タイでのピックアップトラックの生産について、全面改良する三菱自動車<7211>は3円高。2015年から世界に向けて輸出するトヨタ<7203>は27円高で年初来高値を更新し7年3ヵ月ぶりの終値7000円台。同じタイで新型SUV「エクストレイル」の生産・販売を始めたと発表した日産<7201>は3.5円安。富士重工<7270>はUBSが目標株価を引き上げ77.5円高。マツダ<7261>は84.5円高で年初来高値を更新した。タカタ<7312>のエアバッグ欠陥問題はこの日もエスカレートし88円安で年初来安値を更新し値下がり率1位。20日の上院公聴会にアメリカ国内で505万台をリコールしたホンダ<7267>の北米統括会社の幹部も出席する見通しになった。ホンダは54.5円安。アメリカ運輸省はリコールを全米規模に広げるよう自動車メーカーに指示し、リコール台数は報じられている780万台からさらに数百万台上積みされる見通しになった。
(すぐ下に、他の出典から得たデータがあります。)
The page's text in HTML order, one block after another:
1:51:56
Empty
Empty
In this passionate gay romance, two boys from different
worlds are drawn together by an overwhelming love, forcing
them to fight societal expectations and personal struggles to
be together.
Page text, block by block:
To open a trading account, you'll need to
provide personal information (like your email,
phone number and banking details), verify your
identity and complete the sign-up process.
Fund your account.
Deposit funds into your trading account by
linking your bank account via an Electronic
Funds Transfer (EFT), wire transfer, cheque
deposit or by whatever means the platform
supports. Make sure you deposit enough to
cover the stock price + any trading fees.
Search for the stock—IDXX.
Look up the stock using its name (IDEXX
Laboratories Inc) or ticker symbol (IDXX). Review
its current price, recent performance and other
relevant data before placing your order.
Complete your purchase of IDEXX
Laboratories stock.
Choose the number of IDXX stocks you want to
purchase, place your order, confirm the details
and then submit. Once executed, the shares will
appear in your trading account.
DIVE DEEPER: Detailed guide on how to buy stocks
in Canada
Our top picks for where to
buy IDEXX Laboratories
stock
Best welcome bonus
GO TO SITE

前日の投資家説明会に注目し、モルガンスタンレーとメリルリンチがソニー<6758>の目標株価を引き上げたが利益確定売りで37円安。2018年度のミャンマーでの売上高を2013年度の約3倍の100億円に増やすことが目標のパナソニック<6752>は、ヤンゴンとマンダレーの2カ所に大型ショールームを開設し4.5円高で年初来高値更新。日本の家電大手では初。全アジアの売上高を2015年度に1兆3000億円に伸ばす目標を設定した日立<6501>は、ゴールドマンサックスが買い推奨のコンビクションリストに入れて8円高で年初来高値更新。東芝<6502>は3.8円高。前日に独禁法違反で公取委の立ち入り検査を受けたNEC<6701>は4円安でこれで8日続落と深刻。OKI<6703>のほうは売買高7位に入り14円高と反発して値上がり率15位だった。
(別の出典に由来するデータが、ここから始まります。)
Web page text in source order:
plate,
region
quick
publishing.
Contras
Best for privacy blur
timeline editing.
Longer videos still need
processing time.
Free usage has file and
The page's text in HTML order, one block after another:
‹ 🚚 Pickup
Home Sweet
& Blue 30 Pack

補正予算案に「電線地中化」が盛り込まれる思惑で沖電線<5815>が一時ストップ高の42円高で売買高14位、値上がり率2位と買われた。ジャパンディスプレイ<6740>は売買高11位に入り30円高で値上がり率10位。日本マイクロニクス<6871>は半導体検査器具が好調で9月期本決算は純利益2.7倍だったが、2015年9月期は2ケタの営業減益見通しで、期末一括配当予想を前期の30円から20円に減額し790円安。前日は空港の顔認証システム採用で買われたサクサHD<6675>はストップ高の80円高で年初来高値を更新し連日の値上がり率1位、売買高8位と人気を博している。